■ **TASK ITEM**
Leave every picture out and give back the lines below from the first through the line that holds "The necklace", exactly as written.

■ **INFORMATION**

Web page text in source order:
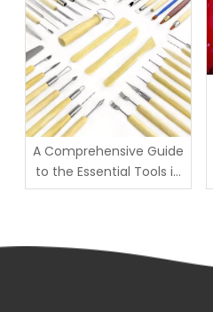
A Comprehensive Guide
to the Essential Tools in
a Clay Sculpting Kit
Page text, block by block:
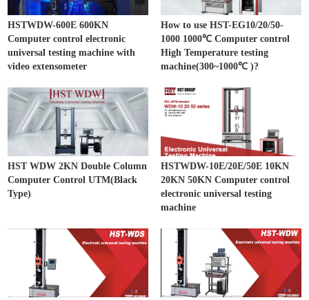
HSTWDW-600E 600KN
Computer control electronic
universal testing machine with
video extensometer
How to use HST-EG10/20/50-
1000 1000℃ Computer control
High Temperature testing
machine(300~1000℃ )?
HST WDW 2KN Double Column
Computer Control UTM(Black
Type)
HSTWDW-10E/20E/50E 10KN
20KN 50KN Computer control
electronic universal testing
machine
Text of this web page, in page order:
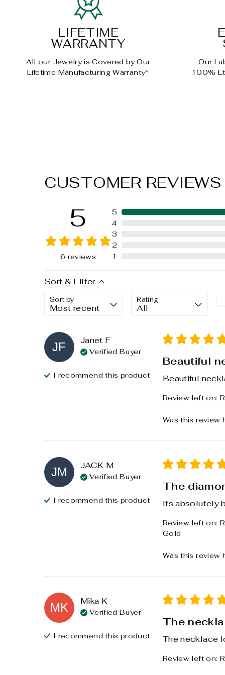
LIFETIME
WARRANTY
All our Jewelry is Covered by Our
Lifetime Manufacturing Warranty*
Our
100%
CUSTOMER REVIEWS
5
6 reviews
5
4
3
2
1
Sort & Filter
Sort by Rating
JF Janet F
Verified Buyer
I recommend this product
Beautiful
Beautiful
Review left on:
Was this review
JM JACK M
Verified Buyer
I recommend this product
The
Its absolutely
Review left on:
Gold
Was this review
MK Mika K
Verified Buyer
I recommend this product
The
The necklace
Review left on:
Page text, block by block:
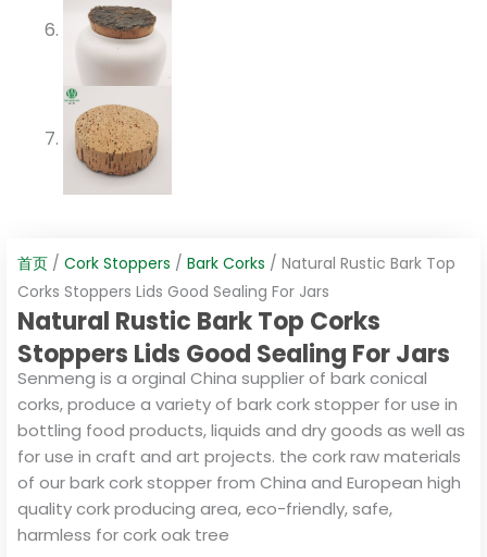
首页 / Cork Stoppers / Bark Corks / Natural Rustic Bark Top
Corks Stoppers Lids Good Sealing For Jars
Natural Rustic Bark Top Corks
Stoppers Lids Good Sealing For Jars
Senmeng is a orginal China supplier of bark conical
corks, produce a variety of bark cork stopper for use in
bottling food products, liquids and dry goods as well as
for use in craft and art projects. the cork raw materials
of our bark cork stopper from China and European high
quality cork producing area, eco-friendly, safe,
harmless for cork oak tree

■ **EXERCISE RESPONSE**
Web page text in source order:
A Comprehensive Guide
to the Essential Tools in
a Clay Sculpting Kit
Page text, block by block:
HSTWDW-600E 600KN
Computer control electronic
universal testing machine with
video extensometer
How to use HST-EG10/20/50-
1000 1000℃ Computer control
High Temperature testing
machine(300~1000℃ )?
HST WDW 2KN Double Column
Computer Control UTM(Black
Type)
HSTWDW-10E/20E/50E 10KN
20KN 50KN Computer control
electronic universal testing
machine
Text of this web page, in page order:
LIFETIME
WARRANTY
All our Jewelry is Covered by Our
Lifetime Manufacturing Warranty*
Our
100%
CUSTOMER REVIEWS
5
6 reviews
5
4
3
2
1
Sort & Filter
Sort by Rating
JF Janet F
Verified Buyer
I recommend this product
Beautiful
Beautiful
Review left on:
Was this review
JM JACK M
Verified Buyer
I recommend this product
The
Its absolutely
Review left on:
Gold
Was this review
MK Mika K
Verified Buyer
I recommend this product
The
The necklace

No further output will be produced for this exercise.